Before my move to LA, I had stumbled upon a drawing class in the LA area. It was different then any I'd seen before. This one meets every thurs night, has pop and refreshments for the students and has a variety of artists from the greater LA area that attend. But the biggest difference for me was the fact that each week is a different theme. This past week was James Bond, circa Casino Royale. It's run by a guy named Bob Kato, who teaches at a local college. I was awed by some of the artists work that I saw on the site's blog. Great stuff!
So, I get an email when I arrive in LA announcing the next weeks theme. I look at my schedule and decide I'm going to attend. The day comes...I'm both excited and unsure. Normal feelings for me when I am entering into an unknown situation alone. I sit in my car for a few minutes, because of course, I'm early by 15 minutes. Another thing that I happen to do when I'm new to a situation. I then decide on streamlining my art supplies, and opt NOT to take in my entire "art store" supply and just take in some trusty pencils and erasers and pencil sharpner, as well as a cheap pad of drawing paper. I walk into the industrial type building and up some stairs. There are props and things along the stair, such as a holiday lawn snowman. I get to the top of the stairs and find a large room with a desert scene surrounded by drawing horses and chairs. In the back, a few people were sitting on couches talking. A man stands up and walks towards me, introducing himself as Bob Kato. After some small talk and directions to the refreshments, I found my chosen station and started to set up. Soon, the model arrived and more and more artists walked up the stairs. With each new face, I was feeling more and more unsure about being here. It's been months since my last life drawing session and years since the ones before that. Rusty would put it mildly. But no stopping now. When the model struck his first pose, the James Bond soundtrack was playing in the background and the film "Casino Royale" was being projected on the wall.

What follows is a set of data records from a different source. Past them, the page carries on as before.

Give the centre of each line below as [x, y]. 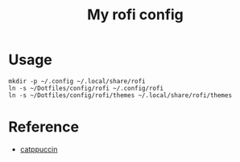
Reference [43, 127]
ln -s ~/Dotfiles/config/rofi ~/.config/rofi [86, 88]
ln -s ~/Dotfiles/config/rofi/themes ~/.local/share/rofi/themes [120, 95]
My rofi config [135, 15]
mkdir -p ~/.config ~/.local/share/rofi [77, 81]
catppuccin [39, 149]
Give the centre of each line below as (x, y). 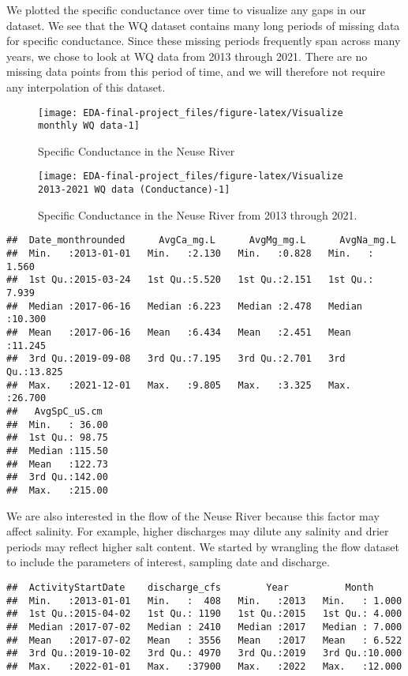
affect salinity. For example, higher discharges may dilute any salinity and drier (198, 531)
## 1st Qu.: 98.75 (57, 438)
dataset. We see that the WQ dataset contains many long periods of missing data (203, 25)
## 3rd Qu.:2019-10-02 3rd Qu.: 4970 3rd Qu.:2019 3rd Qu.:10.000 (204, 653)
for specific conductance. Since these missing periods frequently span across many (204, 41)
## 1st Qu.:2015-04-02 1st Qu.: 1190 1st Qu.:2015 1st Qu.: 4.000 (204, 614)
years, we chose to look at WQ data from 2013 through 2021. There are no (187, 56)
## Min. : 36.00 (57, 424)
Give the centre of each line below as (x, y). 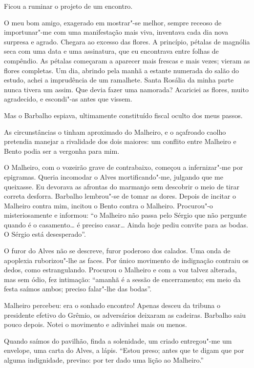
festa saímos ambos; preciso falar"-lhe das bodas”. (78, 289)
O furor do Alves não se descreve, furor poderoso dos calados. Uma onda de (117, 251)
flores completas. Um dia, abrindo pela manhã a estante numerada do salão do (122, 70)
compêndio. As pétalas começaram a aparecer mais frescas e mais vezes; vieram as (127, 60)
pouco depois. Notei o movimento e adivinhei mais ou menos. (95, 324)
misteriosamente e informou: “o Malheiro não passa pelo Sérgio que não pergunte (125, 215)
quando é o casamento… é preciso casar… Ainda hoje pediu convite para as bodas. (126, 224)
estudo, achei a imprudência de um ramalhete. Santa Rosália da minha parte (119, 80)
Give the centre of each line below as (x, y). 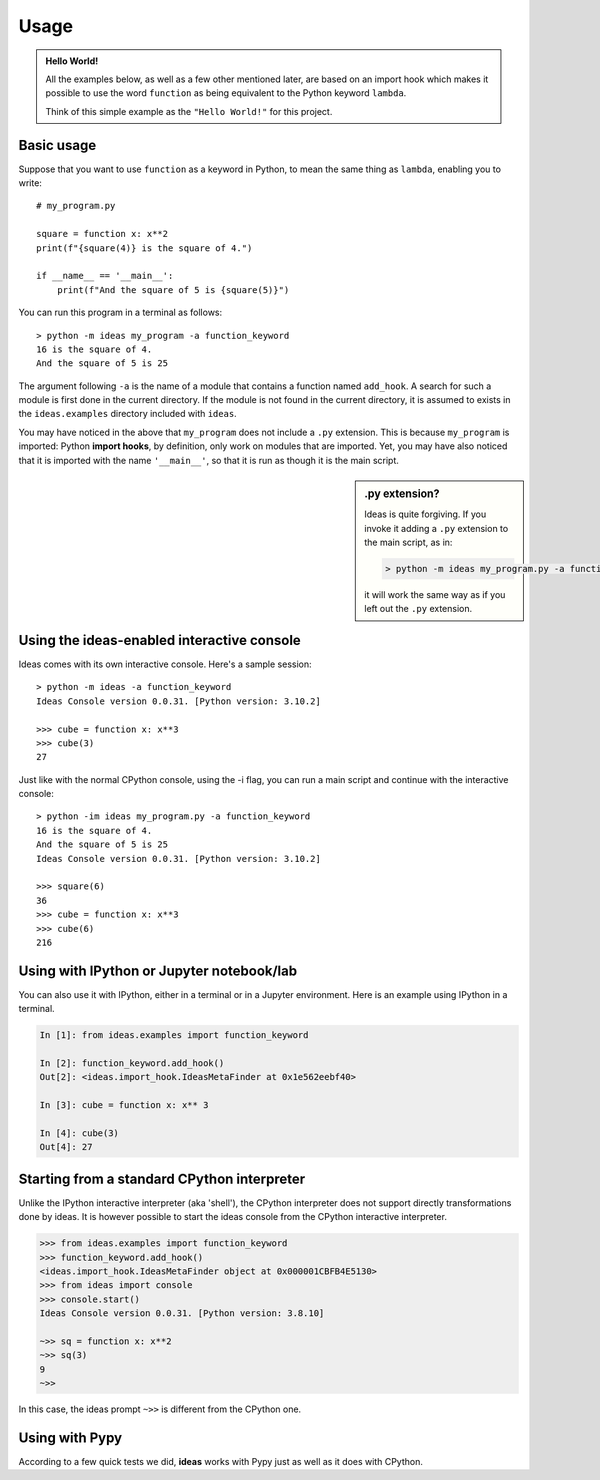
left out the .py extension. (418, 609)
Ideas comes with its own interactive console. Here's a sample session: (165, 664)
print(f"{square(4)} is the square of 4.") (144, 248)
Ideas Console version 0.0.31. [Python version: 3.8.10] (182, 1313)
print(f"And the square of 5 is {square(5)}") (173, 289)
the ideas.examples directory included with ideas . (127, 414)
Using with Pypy (70, 1437)
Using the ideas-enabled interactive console (160, 640)

Three hours and two cokes later, the movie finished and I had roughly ten 5-10 minute sketches. Through the time, Bob had given suggestions to those that wanted them and even had some mini teaching times with others. He was really friendly and helped make the time really worth it. After the first couple 5 minute sketches, I felt a little more free. A little more confident. When I went into this I was searching for someone to tell me what I needed to do to create drawings that studios wanted to see. During the session, a light flipped on. I started to understand more of what my drawings were lacking and even getting a better idea of how you have geometry and form in any drawing. No matter if your goal is realistic or totally stylistic. I didn't want the time to end..I was just getting into my groove. I was feeling like I could hack it with these people. I didn't want to wait a week to come back. But this is something I have to do...wait.